Requirement:
Omit all images, then repeat exactly the lines below from the one containing "# card terminal" through the one containing "called when a", both ends included.

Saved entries
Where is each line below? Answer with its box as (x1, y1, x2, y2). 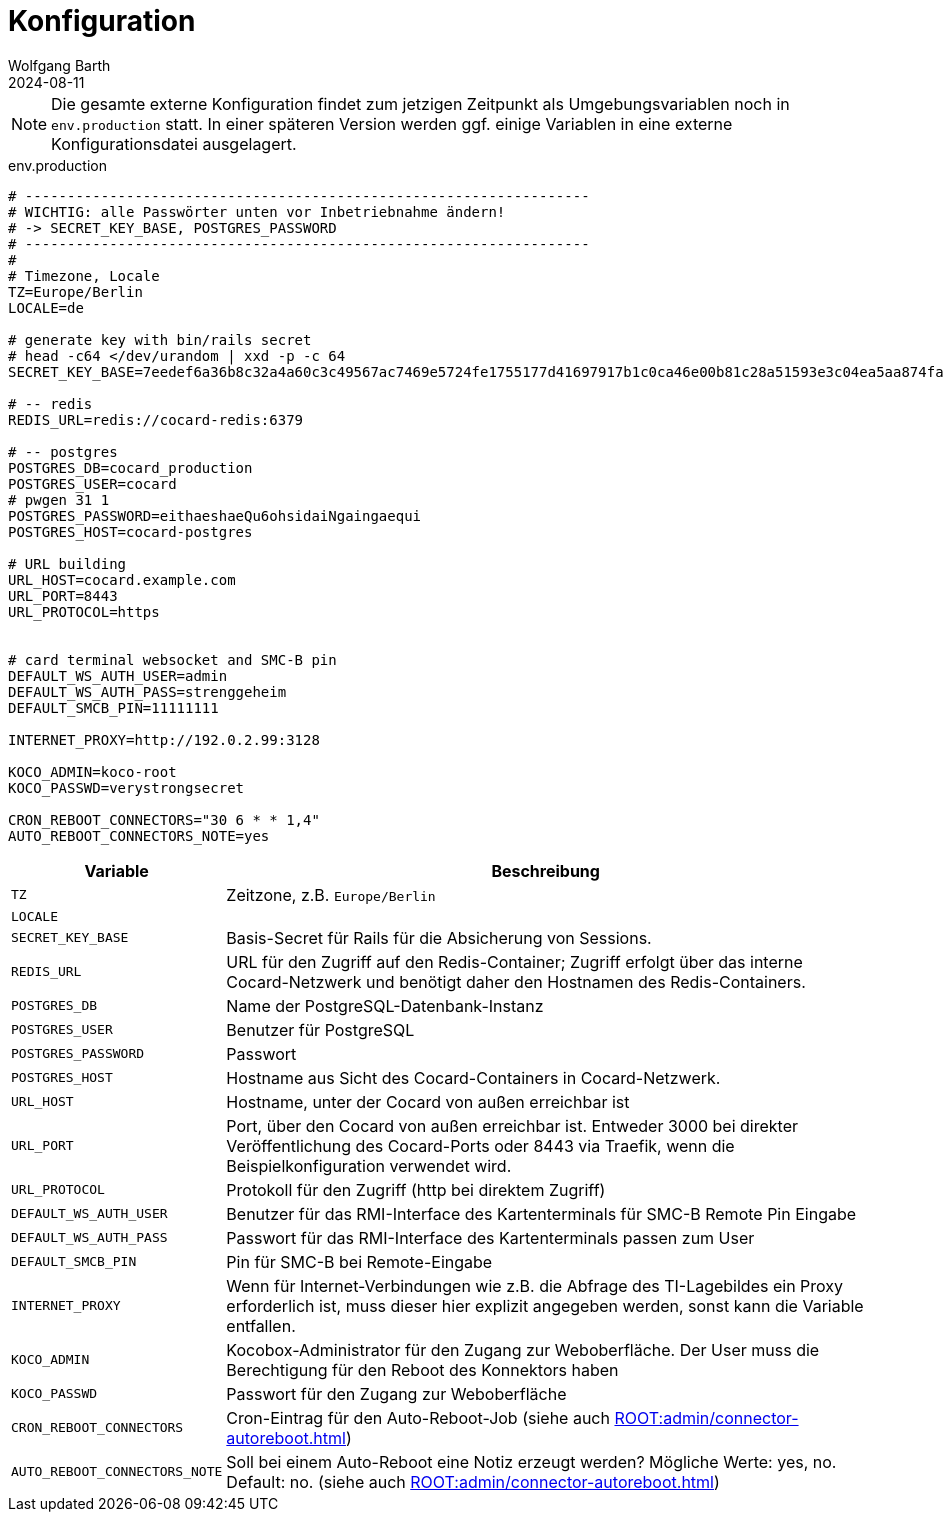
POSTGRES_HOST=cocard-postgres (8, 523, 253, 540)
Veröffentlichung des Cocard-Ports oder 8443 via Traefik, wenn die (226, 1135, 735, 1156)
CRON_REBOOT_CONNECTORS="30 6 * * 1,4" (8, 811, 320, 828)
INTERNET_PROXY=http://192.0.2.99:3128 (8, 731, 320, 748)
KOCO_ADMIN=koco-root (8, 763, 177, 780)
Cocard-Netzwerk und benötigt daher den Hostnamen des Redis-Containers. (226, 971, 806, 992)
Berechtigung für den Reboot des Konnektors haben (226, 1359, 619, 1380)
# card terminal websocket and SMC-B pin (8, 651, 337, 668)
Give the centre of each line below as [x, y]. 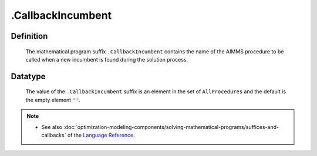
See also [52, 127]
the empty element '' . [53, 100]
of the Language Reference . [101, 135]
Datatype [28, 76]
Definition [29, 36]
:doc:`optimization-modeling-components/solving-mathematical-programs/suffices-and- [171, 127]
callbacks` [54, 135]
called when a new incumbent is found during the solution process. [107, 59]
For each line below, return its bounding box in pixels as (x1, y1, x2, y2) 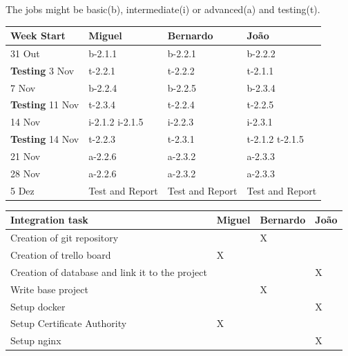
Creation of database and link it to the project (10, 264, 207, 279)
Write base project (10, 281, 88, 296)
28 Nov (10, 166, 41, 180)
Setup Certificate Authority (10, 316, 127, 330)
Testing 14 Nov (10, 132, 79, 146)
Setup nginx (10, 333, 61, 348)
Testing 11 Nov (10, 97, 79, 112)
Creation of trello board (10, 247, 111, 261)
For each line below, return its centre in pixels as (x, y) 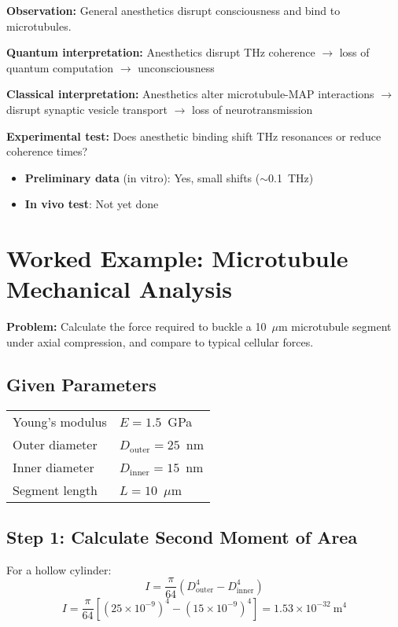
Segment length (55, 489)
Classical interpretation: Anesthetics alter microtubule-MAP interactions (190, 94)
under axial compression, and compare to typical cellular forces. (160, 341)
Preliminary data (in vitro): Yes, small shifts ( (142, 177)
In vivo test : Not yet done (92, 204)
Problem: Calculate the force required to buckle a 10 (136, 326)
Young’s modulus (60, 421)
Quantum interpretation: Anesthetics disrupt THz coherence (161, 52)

==

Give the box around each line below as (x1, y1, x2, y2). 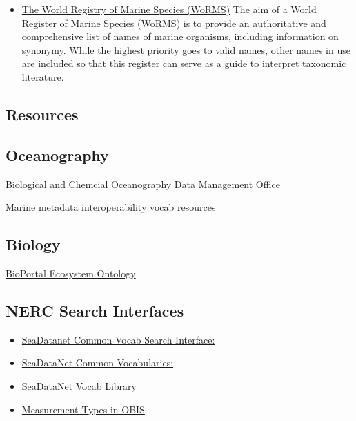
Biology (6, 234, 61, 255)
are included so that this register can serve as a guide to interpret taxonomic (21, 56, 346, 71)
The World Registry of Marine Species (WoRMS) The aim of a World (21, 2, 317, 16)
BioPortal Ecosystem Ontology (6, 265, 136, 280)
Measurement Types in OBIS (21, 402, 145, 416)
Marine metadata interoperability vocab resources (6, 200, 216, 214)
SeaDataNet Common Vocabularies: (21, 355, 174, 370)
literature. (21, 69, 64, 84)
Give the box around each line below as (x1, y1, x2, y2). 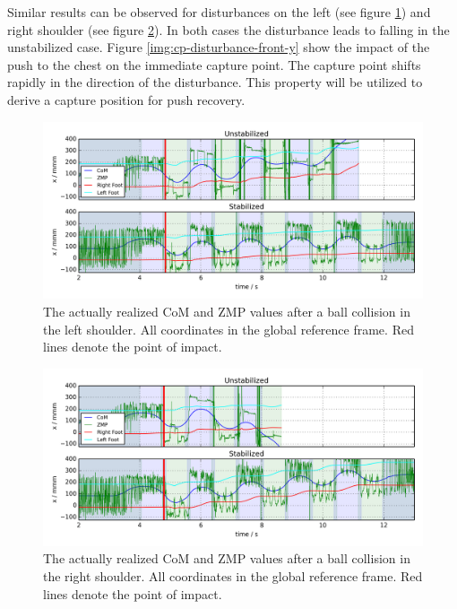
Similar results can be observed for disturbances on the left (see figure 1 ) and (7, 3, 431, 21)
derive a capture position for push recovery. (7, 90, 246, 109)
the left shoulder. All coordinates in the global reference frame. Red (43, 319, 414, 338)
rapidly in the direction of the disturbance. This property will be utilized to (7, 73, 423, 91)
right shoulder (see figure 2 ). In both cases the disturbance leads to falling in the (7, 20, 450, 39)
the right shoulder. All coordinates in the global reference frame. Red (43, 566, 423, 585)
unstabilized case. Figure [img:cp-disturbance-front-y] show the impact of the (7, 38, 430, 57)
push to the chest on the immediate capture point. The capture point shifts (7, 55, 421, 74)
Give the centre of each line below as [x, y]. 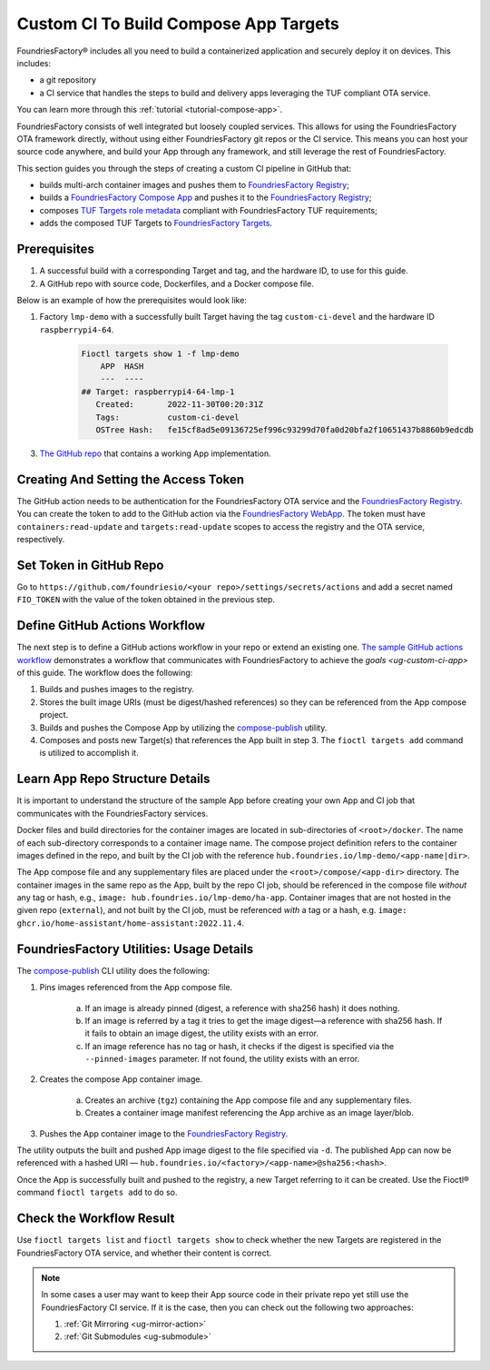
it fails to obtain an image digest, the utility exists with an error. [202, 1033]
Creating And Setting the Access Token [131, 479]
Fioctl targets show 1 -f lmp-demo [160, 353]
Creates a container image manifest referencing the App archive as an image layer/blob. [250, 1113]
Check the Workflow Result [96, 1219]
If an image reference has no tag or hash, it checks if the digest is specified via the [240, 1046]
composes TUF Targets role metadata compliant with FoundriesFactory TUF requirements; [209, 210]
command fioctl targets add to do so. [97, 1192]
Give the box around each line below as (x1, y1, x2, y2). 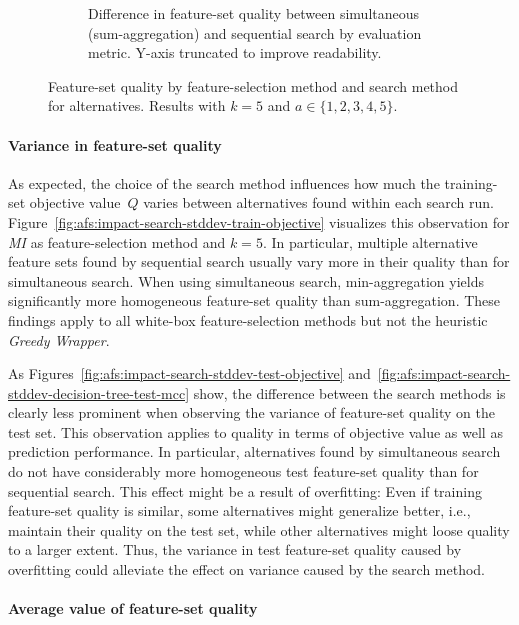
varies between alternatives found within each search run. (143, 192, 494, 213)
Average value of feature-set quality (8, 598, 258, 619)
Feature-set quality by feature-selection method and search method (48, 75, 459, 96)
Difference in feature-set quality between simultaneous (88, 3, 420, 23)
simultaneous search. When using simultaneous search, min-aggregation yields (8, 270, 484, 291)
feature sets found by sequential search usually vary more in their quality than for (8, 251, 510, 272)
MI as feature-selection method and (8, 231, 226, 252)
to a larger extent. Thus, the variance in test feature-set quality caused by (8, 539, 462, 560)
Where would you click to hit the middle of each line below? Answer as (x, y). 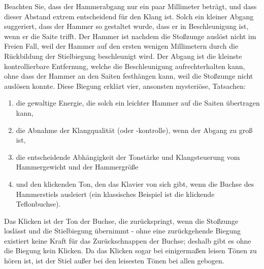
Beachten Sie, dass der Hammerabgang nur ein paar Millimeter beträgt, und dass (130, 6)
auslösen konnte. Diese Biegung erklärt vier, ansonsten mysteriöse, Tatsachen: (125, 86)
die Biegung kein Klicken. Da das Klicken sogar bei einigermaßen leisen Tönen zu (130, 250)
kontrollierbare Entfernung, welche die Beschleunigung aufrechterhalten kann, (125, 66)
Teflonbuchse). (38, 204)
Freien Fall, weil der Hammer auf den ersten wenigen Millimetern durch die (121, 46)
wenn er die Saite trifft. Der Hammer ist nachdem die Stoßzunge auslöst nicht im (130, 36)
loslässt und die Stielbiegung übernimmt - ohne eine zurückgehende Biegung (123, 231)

* * *

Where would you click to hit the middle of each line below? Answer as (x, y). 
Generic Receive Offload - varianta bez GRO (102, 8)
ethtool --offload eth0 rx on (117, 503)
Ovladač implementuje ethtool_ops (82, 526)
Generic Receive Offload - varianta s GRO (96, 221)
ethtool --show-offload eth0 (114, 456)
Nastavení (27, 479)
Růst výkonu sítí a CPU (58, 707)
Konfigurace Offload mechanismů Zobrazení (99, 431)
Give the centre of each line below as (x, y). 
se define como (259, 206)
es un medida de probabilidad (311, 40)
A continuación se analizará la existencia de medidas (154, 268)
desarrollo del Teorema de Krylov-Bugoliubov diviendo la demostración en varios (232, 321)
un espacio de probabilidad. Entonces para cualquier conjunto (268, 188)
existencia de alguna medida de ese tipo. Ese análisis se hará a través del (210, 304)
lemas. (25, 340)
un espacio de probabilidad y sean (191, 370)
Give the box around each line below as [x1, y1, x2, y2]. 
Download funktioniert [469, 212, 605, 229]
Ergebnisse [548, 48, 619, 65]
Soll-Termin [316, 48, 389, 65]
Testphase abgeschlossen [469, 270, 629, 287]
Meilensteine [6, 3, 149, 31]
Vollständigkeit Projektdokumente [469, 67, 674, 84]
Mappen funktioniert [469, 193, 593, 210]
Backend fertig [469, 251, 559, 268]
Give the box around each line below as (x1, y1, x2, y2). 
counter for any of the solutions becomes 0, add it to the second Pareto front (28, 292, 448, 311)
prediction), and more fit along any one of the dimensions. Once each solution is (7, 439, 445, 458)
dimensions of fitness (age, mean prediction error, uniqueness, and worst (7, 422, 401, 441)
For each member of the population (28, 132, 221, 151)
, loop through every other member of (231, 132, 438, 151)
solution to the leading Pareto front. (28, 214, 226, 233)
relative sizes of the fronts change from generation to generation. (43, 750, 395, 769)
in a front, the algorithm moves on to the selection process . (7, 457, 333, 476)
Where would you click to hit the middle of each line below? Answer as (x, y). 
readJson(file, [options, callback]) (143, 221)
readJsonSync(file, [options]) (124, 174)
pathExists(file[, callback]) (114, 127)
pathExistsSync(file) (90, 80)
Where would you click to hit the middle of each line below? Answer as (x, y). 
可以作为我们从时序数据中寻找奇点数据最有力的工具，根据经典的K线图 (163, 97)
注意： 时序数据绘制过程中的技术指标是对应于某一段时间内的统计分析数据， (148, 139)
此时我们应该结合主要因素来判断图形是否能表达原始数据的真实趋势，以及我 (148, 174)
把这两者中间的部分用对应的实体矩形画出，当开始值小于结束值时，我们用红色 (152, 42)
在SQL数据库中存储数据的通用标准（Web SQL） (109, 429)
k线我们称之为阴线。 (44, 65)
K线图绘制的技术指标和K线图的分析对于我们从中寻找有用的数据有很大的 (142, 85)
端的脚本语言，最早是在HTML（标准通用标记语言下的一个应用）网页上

Solution below:
# card terminal websocket and SMC-B pin (8, 651, 337, 668)
Give the centre of each line below as [x, y]. 
See also [52, 127]
the empty element '' . [53, 100]
of the Language Reference . [101, 135]
Datatype [28, 76]
Definition [29, 36]
:doc:`optimization-modeling-components/solving-mathematical-programs/suffices-and- [171, 127]
callbacks` [54, 135]
called when a new incumbent is found during the solution process. [107, 59]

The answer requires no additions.